In the evaporator 66 having the above-described structure, the flow paths in the longitudinal direction of the chambers 48 and 49 of the flat tube 41 are separated and formed by the corrugated inner fins 52a to 52d. Can be increased. Also, the corrugated inner fins 52a to 52
In (d), the fin pitch of the tube group 53c on the outlet side is made larger than the fin pitch of the tube groups 53a and 53b on the inlet side to reduce the internal resistance as much as possible. 1 tube
Together with the increase, the pressure loss of the refrigerant can be reduced without lowering the performance.

[0042]

According to the laminated heat exchanger of the present invention, the number of tubes in the tube group on the outlet side is slightly increased and the fin pitch of the corrugated inner fin is increased as much as possible, so that the pressure loss of the refrigerant is effectively reduced. it can.

[Brief description of the drawings]

FIG. 1 is an exploded perspective view of a flat tube in a laminated heat exchanger according to one embodiment of the present invention.

FIG. 2 is a front view showing a joint surface of a plate constituting the flat tube.

FIG. 3 is a detailed view of an arrow III part in FIG. 2;

FIG. 4 is a side view of the stacked heat exchanger.

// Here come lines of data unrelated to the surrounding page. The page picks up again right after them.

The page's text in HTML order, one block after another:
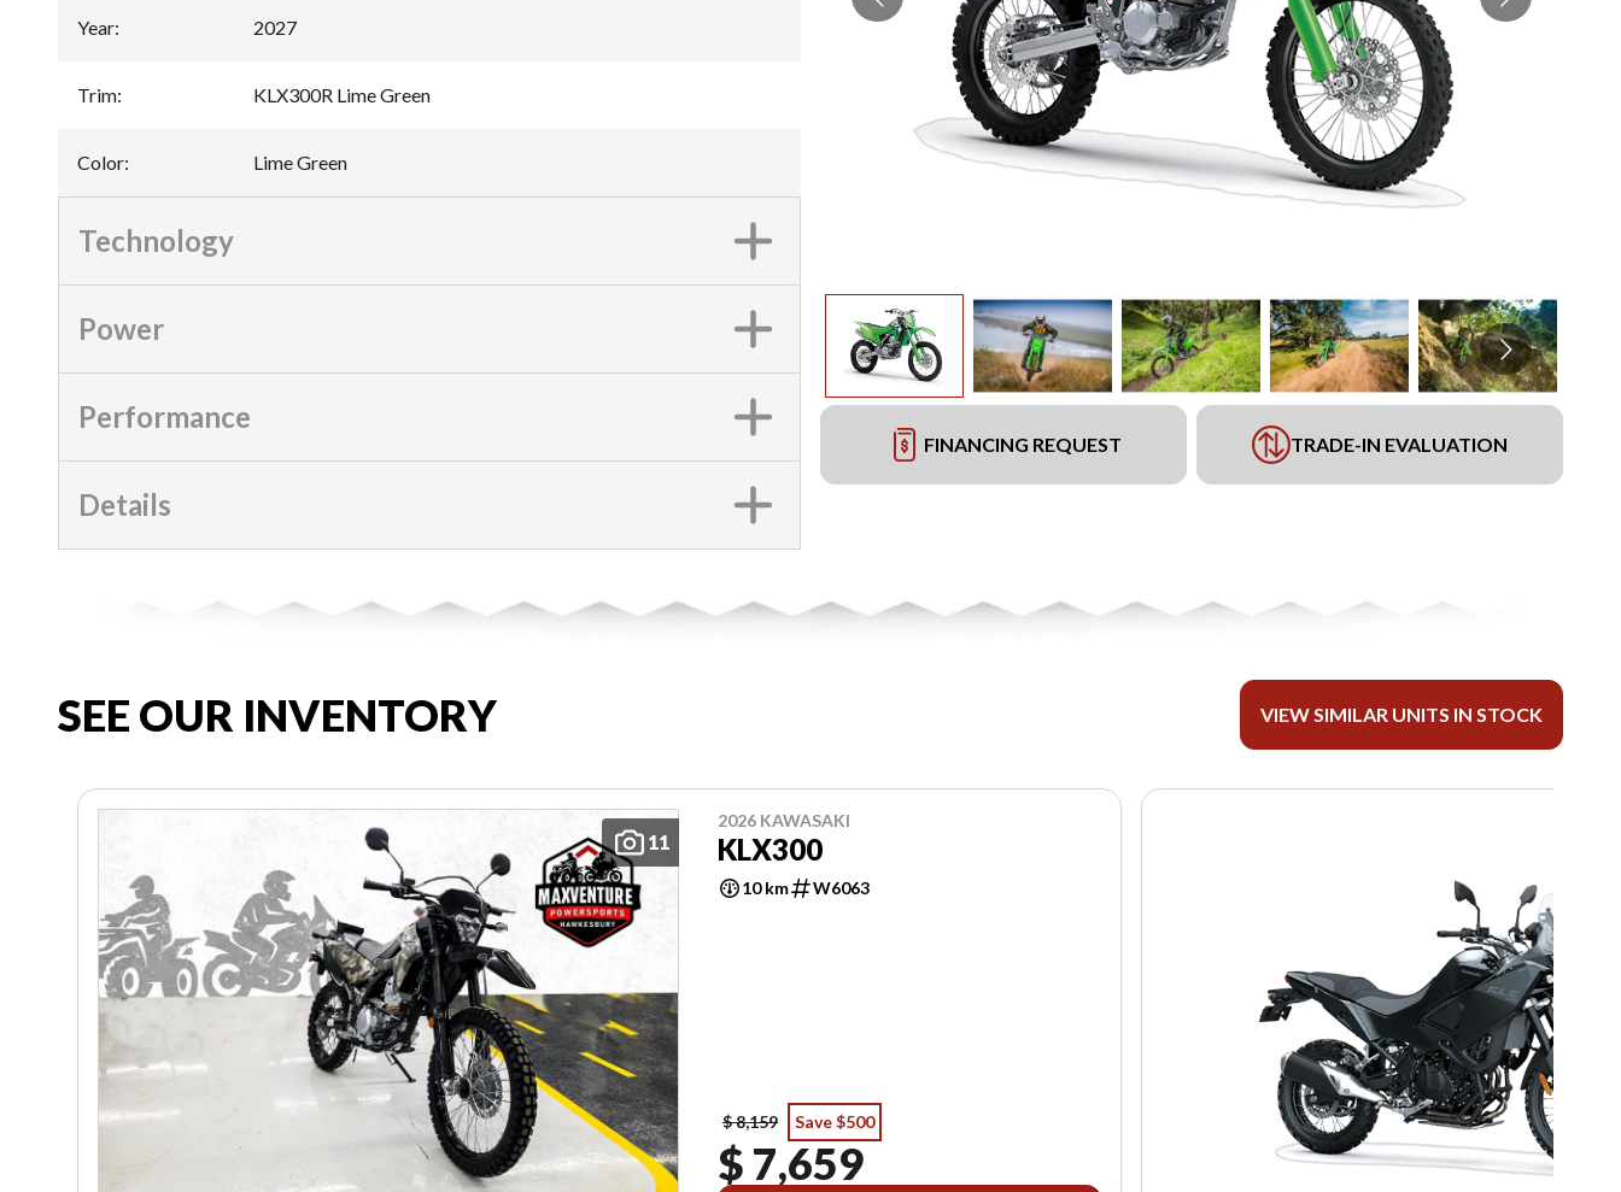
FINANCING REQUEST TRADE-IN EVALUATION
Year: 2027
Trim: KLX300R Lime Green
Color: Lime Green
Technology
Power
Performance
Details
SEE OUR INVENTORY VIEW SIMILAR UNITS IN STOCK
11
2026 KAWASAKI
KLX300
10 km W6063
$ 8,159 Save $500
$ 7,659

FIG. 5 is a plan view of the stacked heat exchanger.

FIG. 6 is a sectional view of a flat tube.

FIG. 7 is a sectional view of a modification of the flat tube.

FIG. 8 is a side view of a conventional laminated heat exchanger.

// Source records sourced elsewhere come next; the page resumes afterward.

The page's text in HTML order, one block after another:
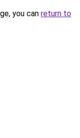
you can return to
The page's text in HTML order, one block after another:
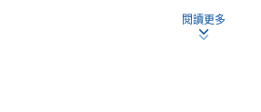
Roles and functions of energy
Effect of energy deficiencies
閱讀更多
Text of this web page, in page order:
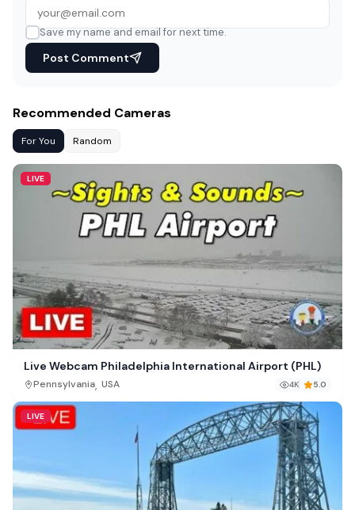
Save my name and email for next time.
Post Comment
Recommended Cameras
For You Random
LIVE
Live Webcam Philadelphia International Airport (PHL)
Pennsylvania, USA 4K 5.0
LIVE
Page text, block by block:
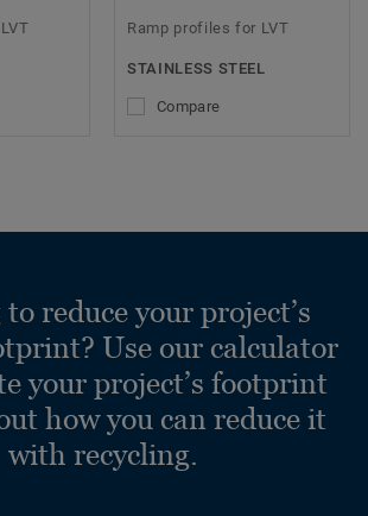
Ramp profiles for LVT
STAINLESS STEEL
Compare
reduce your project’s
Use our calculator
your project’s footprint
how you can reduce it
with recycling.
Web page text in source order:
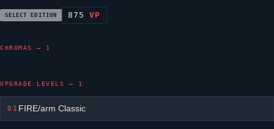
SELECT EDITION 875VP
CHROMAS — 1
UPGRADE LEVELS — 1
01 FIRE/arm Classic
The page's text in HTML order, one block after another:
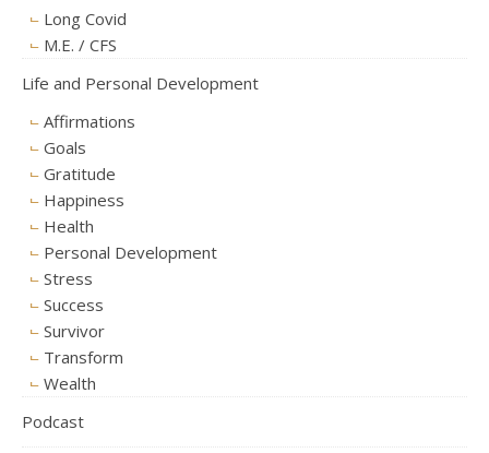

FIG. 9 is an enlarged sectional view of the right side in FIG. 8;

FIG. 10 is a front view of a plate constituting the flat tube.

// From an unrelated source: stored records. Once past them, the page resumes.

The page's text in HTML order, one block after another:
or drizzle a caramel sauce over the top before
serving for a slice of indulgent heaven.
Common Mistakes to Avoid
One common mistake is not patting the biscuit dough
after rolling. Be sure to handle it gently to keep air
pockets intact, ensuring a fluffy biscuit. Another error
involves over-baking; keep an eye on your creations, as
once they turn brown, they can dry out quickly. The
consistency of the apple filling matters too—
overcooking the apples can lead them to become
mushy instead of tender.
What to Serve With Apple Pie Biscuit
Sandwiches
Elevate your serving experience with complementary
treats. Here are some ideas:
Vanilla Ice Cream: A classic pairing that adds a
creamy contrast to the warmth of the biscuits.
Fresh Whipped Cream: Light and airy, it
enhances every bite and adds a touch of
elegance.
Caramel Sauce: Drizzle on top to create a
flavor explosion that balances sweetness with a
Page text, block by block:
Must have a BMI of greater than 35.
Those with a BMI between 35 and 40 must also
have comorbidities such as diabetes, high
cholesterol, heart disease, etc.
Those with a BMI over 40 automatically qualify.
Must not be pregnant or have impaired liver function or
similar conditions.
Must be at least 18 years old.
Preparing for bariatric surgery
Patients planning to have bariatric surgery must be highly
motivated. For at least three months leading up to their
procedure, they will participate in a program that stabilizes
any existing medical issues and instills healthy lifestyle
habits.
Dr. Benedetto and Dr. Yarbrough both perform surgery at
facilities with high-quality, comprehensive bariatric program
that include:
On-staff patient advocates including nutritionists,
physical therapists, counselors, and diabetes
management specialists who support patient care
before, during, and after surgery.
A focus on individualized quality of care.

FIG. 11 is a view taken along line XI-XI in FIG. 10;

FIG. 12 is an explanatory diagram of a flow state of a refrigerant.

[Explanation of symbols]

 41 Flat tube 42 Plate 42a Joining edge 43 Inlet / outlet tank part 44 Inlet part 45 Outlet part 46 Communication hole 47 Partition wall 48, 49 chamber 50 U-turn part 51 Fluid passage 52a-52d Waved inner fin 56 Turn flow path 57 U-shaped bead 65 Corrugated fin 66 Evaporator 68 Pre-staking part

Continued on the front page (72) Inventor Hidenao Kawai 1 Nagoya Laboratory, Iwazuka-cho, Nakamura-ku, Nagoya-shi, Aichi Nagoya Research Laboratory Mitsubishi Heavy Industries, Ltd. (56) References JP-A-4-254170 (JP, A) JP-A-3-207969 (JP, A) JP-A-61-55565 (JP, A) JP-A-48-100746 (JP, A) JP-A-61-173097 (JP, A) (JP, U) Jikkai Sho 56-28587 (JP, U) (58) Field surveyed (Int. Cl. ⁷ , DB name) F25B 39/02 F28F 1/40

Claims (2)

(57) [Claims] A flat tube is formed by superimposing a pair of forming plates having a fluid inlet / outlet tank portion and a core portion forming a fluid flow path by inserting a corrugated inner fin into the fluid flow path portion to form a flat tube. with a large number laminated and corrugated fins alternately, partition Tsu multiple tube group toward the outlet side a number of flat tubes them from the inlet side of the fluid
In the stacked heat exchanger, the laminated heat exchanger, characterized in that larger than the fin pitch of the waveform inner fins of the inlet-side tube group fin pitch waveforms inner fins being inserted into the flat tube of the outlet-side tube group vessel. 2. A pair of forming plates having a fluid inlet / outlet tank part provided at one end and a core part forming a U-shaped fluid flow path turning at the other end, and a linear portion of the U-shaped flow path. A corrugated inner fin is inserted into each to form a superimposed flat tube, and a plurality of the flat tubes and corrugated fins are alternately laminated, and these many flat tubes are formed into a plurality of tube groups from the inlet side to the outlet side of the fluid. in the stacked heat exchanger Tsu partition, at least a
The fin pitch of the corrugated inner fin inserted into the downstream flow path is larger than the fin pitch of the corrugated inner fin inserted into the upstream flow path of the U-shaped flow path of each flat tube of the two tube groups. Stacked heat exchanger.